Dalla distillazione del vino si ottiene, per esempio, la grappa; da quella
della birra, l’acquavite e, in parte, il whisky. Si basa sul differente punto
di ebollizione delle sostanze che compongono una miscela. In pratica vengono
divise tramite il surriscaldamento e poi il raffreddamento (e condensazione).

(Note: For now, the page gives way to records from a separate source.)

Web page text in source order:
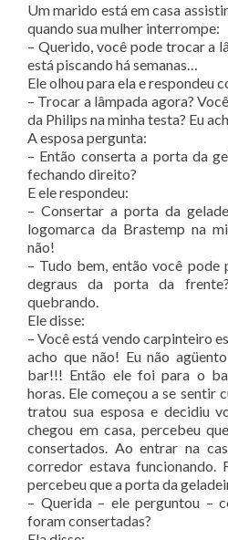
Um marido está em casa
quando sua mulher interrompe:
– Querido, você pode trocar a
está piscando há semanas…
Ele olhou para ela e respondeu
– Trocar a lâmpada agora?
da Philips na minha testa? Eu
A esposa pergunta:
– Então conserta a porta da
fechando direito?
E ele respondeu:
– Consertar a porta da
logomarca da Brastemp na
não!
– Tudo bem, então você pode
degraus da porta da
quebrando.
Ele disse:
– Você está vendo carpinteiro
acho que não! Eu não
bar!!! Então ele foi para o
horas. Ele começou a se sentir
tratou sua esposa e decidiu
chegou em casa, percebeu
consertados. Ao entrar na
corredor estava funcionando.
percebeu que a porta da
– Querida – ele perguntou –
foram consertadas?
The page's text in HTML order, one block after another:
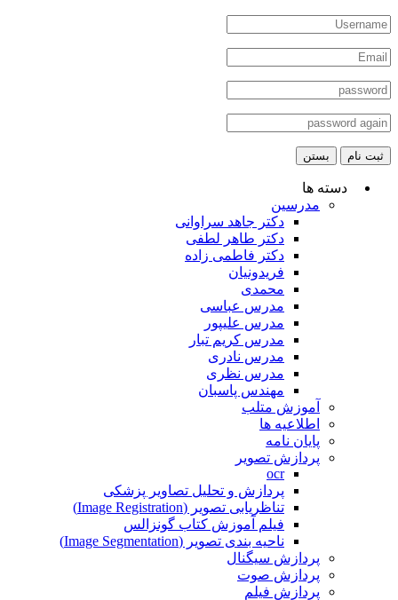
ثبت نام بستن
دسته ها
مدرسین
دکتر جاهد سراوانی
دکتر طاهر لطفی
دکتر فاطمی زاده
فریدونیان
محمدی
مدرس عباسی
مدرس علیپور
مدرس کریم تبار
مدرس نادری
مدرس نظری
مهندس پاسبان
آموزش متلب
اطلاعیه ها
پایان نامه
پردازش تصویر
ocr
پردازش و تحلیل تصاویر پزشکی
تناظریابی تصویر (Image Registration)
فیلم آموزش کتاب گونزالس
ناحیه بندی تصویر (Image Segmentation)
پردازش سیگنال
پردازش صوت
پردازش فیلم
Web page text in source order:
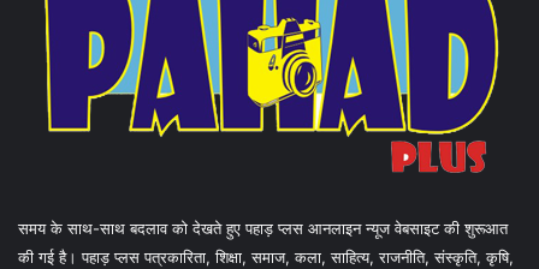
समय के साथ-साथ बदलाव को देखते हुए पहाड़ प्लस आनलाइन न्यूज वेबसाइट की शुरूआत
की गई है। पहाड़ प्लस पत्रकारिता, शिक्षा, समाज, कला, साहित्य, राजनीति, संस्कृति, कृषि,
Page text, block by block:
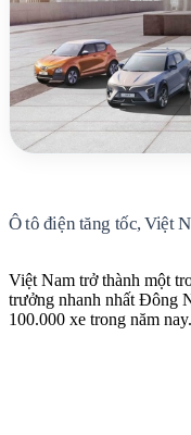
Ô tô điện tăng tốc, Việt
Việt Nam trở thành một
trưởng nhanh nhất Đông
100.000 xe trong năm nay.
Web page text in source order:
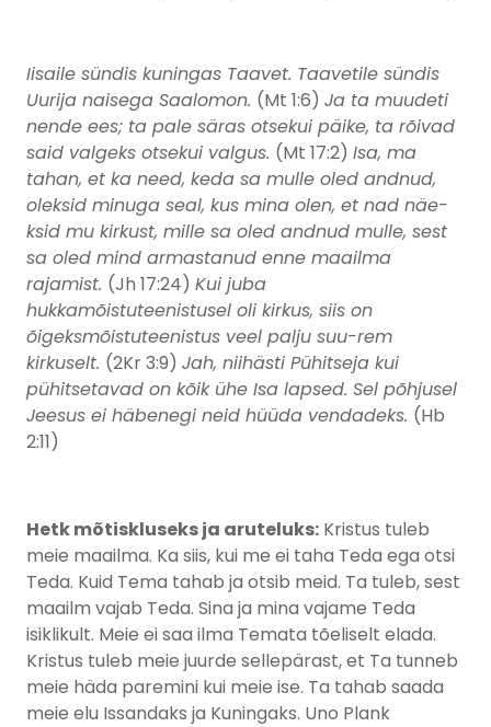
Iisaile sündis kuningas Taavet. Taavetile sündis
Uurija naisega Saalomon. (Mt 1:6) Ja ta muudeti
nende ees; ta pale säras otsekui päike, ta rõivad
said valgeks otsekui valgus. (Mt 17:2) Isa, ma
tahan, et ka need, keda sa mulle oled andnud,
oleksid minuga seal, kus mina olen, et nad näe-
ksid mu kirkust, mille sa oled andnud mulle, sest
sa oled mind armastanud enne maailma
rajamist. (Jh 17:24) Kui juba
hukkamõistuteenistusel oli kirkus, siis on
õigeksmõistuteenistus veel palju suu-rem
kirkuselt. (2Kr 3:9) Jah, niihästi Pühitseja kui
pühitsetavad on kõik ühe Isa lapsed. Sel põhjusel
Jeesus ei häbenegi neid hüüda vendadeks. (Hb
2:11)
Hetk mõtiskluseks ja aruteluks: Kristus tuleb
meie maailma. Ka siis, kui me ei taha Teda ega otsi
Teda. Kuid Tema tahab ja otsib meid. Ta tuleb, sest
maailm vajab Teda. Sina ja mina vajame Teda
isiklikult. Meie ei saa ilma Temata tõeliselt elada.
Kristus tuleb meie juurde sellepärast, et Ta tunneb
meie häda paremini kui meie ise. Ta tahab saada
meie elu Issandaks ja Kuningaks. Uno Plank
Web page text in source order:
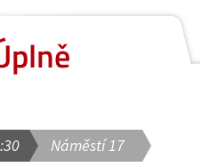
Náměstí 17
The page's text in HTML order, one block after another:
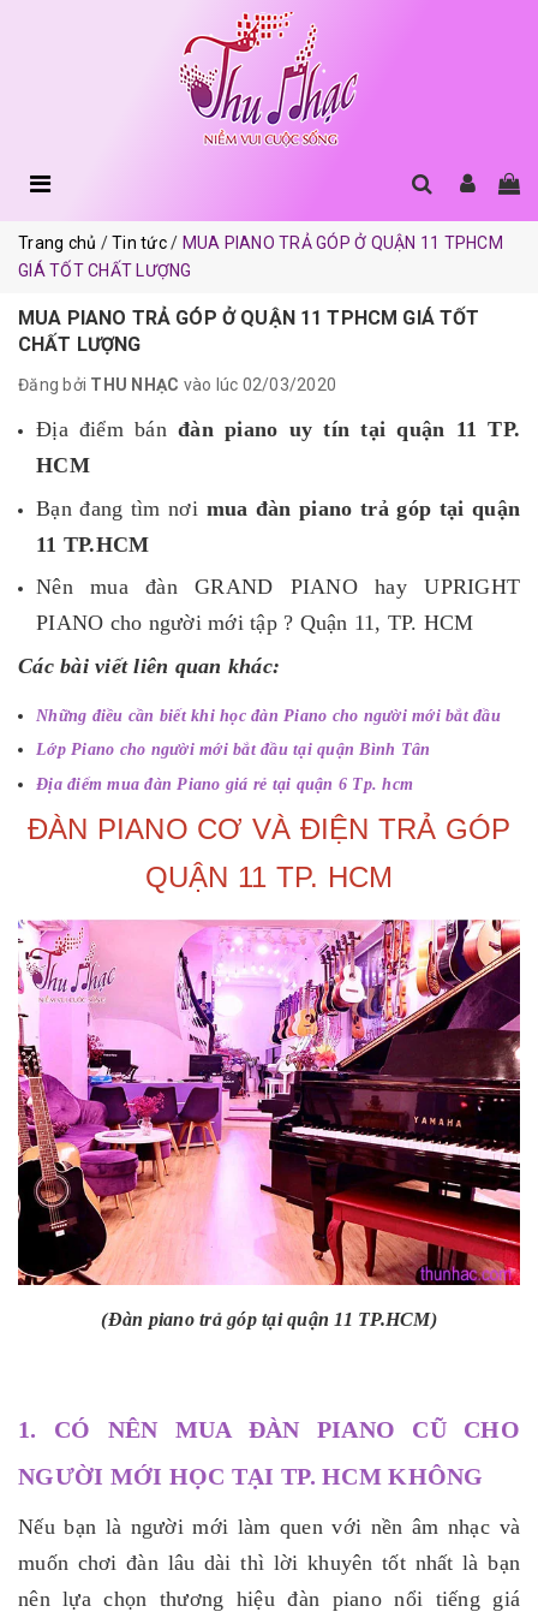
Trang chủ Tin tức
MUA PIANO TRẢ GÓP Ở QUẬN 11 TPHCM
GIÁ TỐT CHẤT LƯỢNG
MUA PIANO TRẢ GÓP Ở QUẬN 11 TPHCM GIÁ TỐT
CHẤT LƯỢNG
Đăng bởi THU NHẠC vào lúc 02/03/2020
Địa điểm bánđàn piano uy tín tại quận 11 TP.
HCM
Bạn đang tìm nơi mua đàn piano trả góp tại quận
11 TP.HCM
Nên mua đàn GRAND PIANO hay UPRIGHT
PIANO cho người mới tập ? Quận 11, TP. HCM
Các bài viết liên quan khác:
Những điều cần biết khi học đàn Piano cho người mới bắt đầu
Lớp Piano cho người mới bắt đầu tại quận Bình Tân
Địa điểm mua đàn Piano giá rẻ tại quận 6 Tp. hcm
ĐÀN PIANO CƠ VÀ ĐIỆN TRẢ GÓP
QUẬN 11 TP. HCM
(Đàn piano trả góp tại quận 11 TP.HCM)
1. CÓ NÊN MUA ĐÀN PIANO CŨ CHO
NGƯỜI MỚI HỌC TẠI TP. HCM KHÔNG
Nếu bạn là người mới làm quen với nền âm nhạc và
muốn chơi đàn lâu dài thì lời khuyên tốt nhất là bạn
nên lựa chọn thương hiệu đàn piano nổi tiếng giá
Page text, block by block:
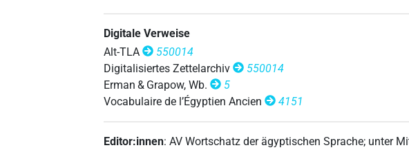
Digitale Verweise
Alt-TLA
550014
Digitalisiertes Zettelarchiv
550014
Erman & Grapow, Wb.
5
Vocabulaire de l’Égyptien Ancien
4151
Editor:innen:AV Wortschatz der ägyptischen Sprache; unter
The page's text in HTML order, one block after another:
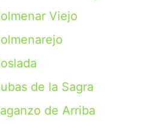
Viejo
de la Sagra
de Arriba
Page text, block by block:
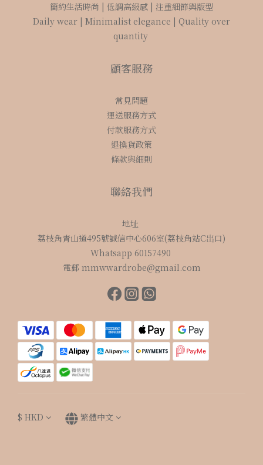
簡約生活時尚 | 低調高級感 | 注重細節與版型
Daily wear | Minimalist elegance | Quality over
quantity
顧客服務
常見問題
運送服務方式
付款服務方式
退換貨政策
條款與細則
聯絡我們
地址
荔枝角青山道495號誠信中心606室(荔枝角站C岀口)
Whatsapp 60157490
電郵 mmwwardrobe@gmail.com
$ HKD 繁體中文
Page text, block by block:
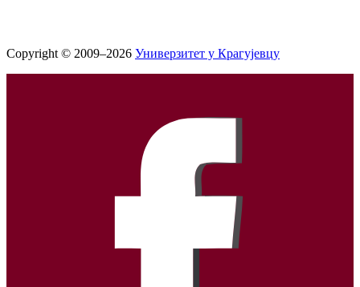
Copyright © 2009–2026 Универзитет у Крагујевцу
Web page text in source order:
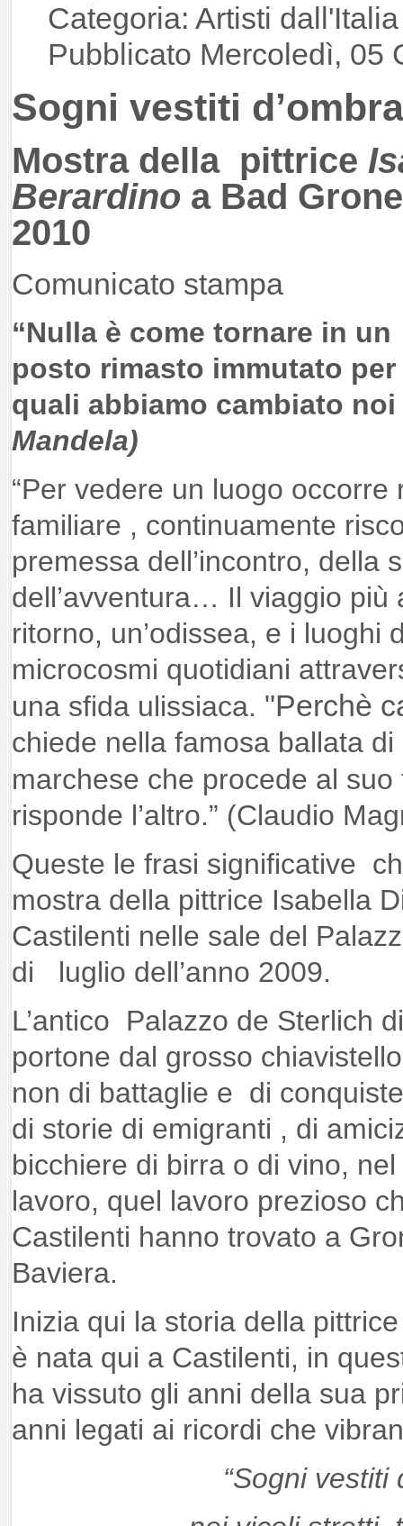
Categoria: Artisti dall'Italia
Pubblicato Mercoledì, 05
Sogni vestiti d’ombra
Mostra della pittrice
Berardino a Bad
2010
Comunicato stampa
“Nulla è come tornare in un
posto rimasto immutato
quali abbiamo cambiato
Mandela)
“Per vedere un luogo
familiare , continuamente
premessa dell’incontro, della
dell’avventura… Il viaggio più
ritorno, un’odissea, e i luoghi
microcosmi quotidiani
una sfida ulissiaca. "Perchè
chiede nella famosa ballata di
marchese che procede al
risponde l’altro.” (Claudio
Queste le frasi significative
mostra della pittrice Isabella
Castilenti nelle sale del
di luglio dell’anno 2009.
L’antico Palazzo de Sterlich
portone dal grosso
non di battaglie e di
di storie di emigranti , di
bicchiere di birra o di vino,
lavoro, quel lavoro prezioso
Castilenti hanno trovato a
Baviera.
Inizia qui la storia della
è nata qui a Castilenti, in
ha vissuto gli anni della sua
anni legati ai ricordi che
“Sogni vestiti

La distillazione è divenuta d’uso comune nel Medioevo ma si presume che sia
stata utilizzata per la prima volta in Egitto, oltre seimila anni fa. Tracce
del processo chimico sono state rinvenute anche in Pakistan, Cina e Persia. La
distillazione è un processo importante non solo per ottenere liquori, ma anche
in campo industriale: dalla distillazione del petrolio, per esempio, si ottiene
il cherosene; e lo stesso accade con il benzene e il catrame.
Pagine ubriache
Per raccontare aneddoti e
curiosità sul mondo dell’alcol. Edito da il Mulino, si intitola “Sbornie sacre,
sbornie profane”. Una bella lettura a opera di Cluadio Ferlan, ricercatore
presso l’Istituto storico italo-germanico della Fondazione Bruno Kessler di
Trento. Paolo di Tarso diceva ai discepoli di smetterla con l’acqua e di
iniziare col vino, per risolvere il mal di stomaco. Nel 1613 solo in Olanda c’erano
518 taverne. Geronimo, l’ultimo apache arresosi all’esercito americano, morì
dopo avere passato una notte al gelo, per una colossale ubriacatura. Nel XIX
secolo il medico Magnus Huss ufficializza l’alcolismo come una malattia; se ne
accorse anche Handsome Lake, profeta visionario di religione cristiana, che, a
cavallo dell’Ottocento, ammise le colpe dell’uomo bianco; che diffuse l’alcol
fra gli indiani provocandone la scomparsa.